Edith Bideau
American soprano singer
From Wikipedia, the free encyclopedia
Edith Mae Bideau (November 6, 1888 – 1958), later Edith Bideau Normelli, was an American soprano and music educator from Kansas.
Edith Bideau | |
|---|---|
Edith Bideau, from a 1920 publication. | |
| Born | November 6, 1888 Chanute, Kansas, US |
| Died | 1958 (aged 69–70) |
| Other names | Edith Normelli |
| Occupations | singer, music educator |
| Years active | 1912-1958 |
Early life
Edith Mae Bideau was from Chanute, Kansas, the daughter of Georges K. Bideau and Jennie Hale Bideau. Her father was a councilman in Chanute.[1] She earned bachelor's degrees from Baker University in Baldwin City, Kansas in 1911, where she wrote the school song, "Hail! Old Baker";[2] and from Kansas State University in 1912.[3] She pursued further music studies in Italy, and with Richard Hageman in New York.[4][5][6]
Career
Bideau taught voice and was director of the vocal department at the State Normal School in Pittsburg, Kansas from 1916 to 1919.[7][8][9] At the beginning of World War I, she was in Italy, and there were concerns for her safety.[10][11] When she returned to the United States, she gave concerts for troops stationed in Kansas.[12] She was director of music and instructor in church music at Seabury-Western Theological Seminary in Evanston, Illinois in 1935.[13] She taught voice at Iola, Kansas in 1947.[14]

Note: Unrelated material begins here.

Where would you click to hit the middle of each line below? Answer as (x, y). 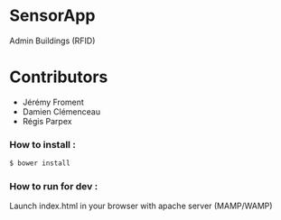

Bideau was a concert and oratorio soloist in Chicago and Pittsburgh.[15] She made her New York debut in 1920, at Aeolian Hall. "Her voice is a soprano of very pure quality, a voice that is at its best in lyric matters," noted one reviewer.[16] Another witness, however, reported that "she was altogether too nervous to inspire critical confidence."[17][18] She toured the midwest as a performer in 1921.[19] On Christmas Day in 1921, she sang solos at six different events in New York City.[20] She wrote "Tone Coloring in Singing" an essay published in Étude magazine in 1955.[21]
Personal life
Edith Bideau married Swedish diplomat Carl Gustav Normelli in 1920.[22] She was widowed when Normelli died in 1957, and she died in 1958, aged 69. Kansas legislator Edwin Bideau was her great-nephew, her brother Edwin Hale Bideau's grandson.[23]